* Work task
All of the entries below should be returned verbatim, apart from the pictures.

_ _ _

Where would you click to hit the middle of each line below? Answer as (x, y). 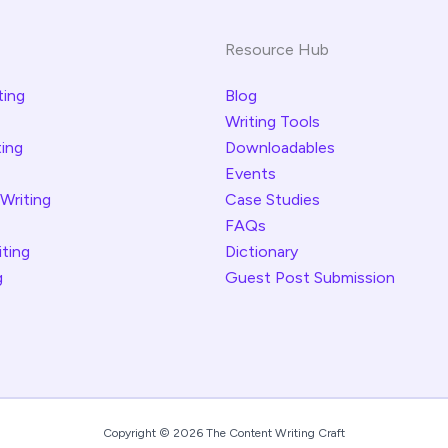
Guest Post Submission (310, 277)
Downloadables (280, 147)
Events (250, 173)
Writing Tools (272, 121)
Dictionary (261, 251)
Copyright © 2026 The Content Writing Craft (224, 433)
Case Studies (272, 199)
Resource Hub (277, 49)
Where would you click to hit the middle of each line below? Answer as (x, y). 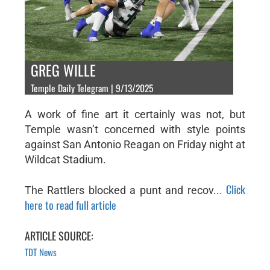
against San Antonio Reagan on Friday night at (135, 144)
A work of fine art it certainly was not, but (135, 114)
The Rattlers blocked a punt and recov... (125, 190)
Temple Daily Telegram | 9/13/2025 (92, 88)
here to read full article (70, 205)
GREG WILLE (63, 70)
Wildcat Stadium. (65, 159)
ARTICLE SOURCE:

_ _ _

* Task output
Where would you click to hit the middle of each line below? Answer as (x, y). 
Guest Post Submission (310, 277)
Downloadables (280, 147)
Events (250, 173)
Writing Tools (272, 121)
Dictionary (261, 251)
Copyright © 2026 The Content Writing Craft (224, 433)
Case Studies (272, 199)
Resource Hub (277, 49)
Where would you click to hit the middle of each line below? Answer as (x, y). 
against San Antonio Reagan on Friday night at (135, 144)
A work of fine art it certainly was not, but (135, 114)
The Rattlers blocked a punt and recov... (125, 190)
Temple Daily Telegram | 9/13/2025 (92, 88)
here to read full article (70, 205)
GREG WILLE (63, 70)
Wildcat Stadium. (65, 159)
ARTICLE SOURCE:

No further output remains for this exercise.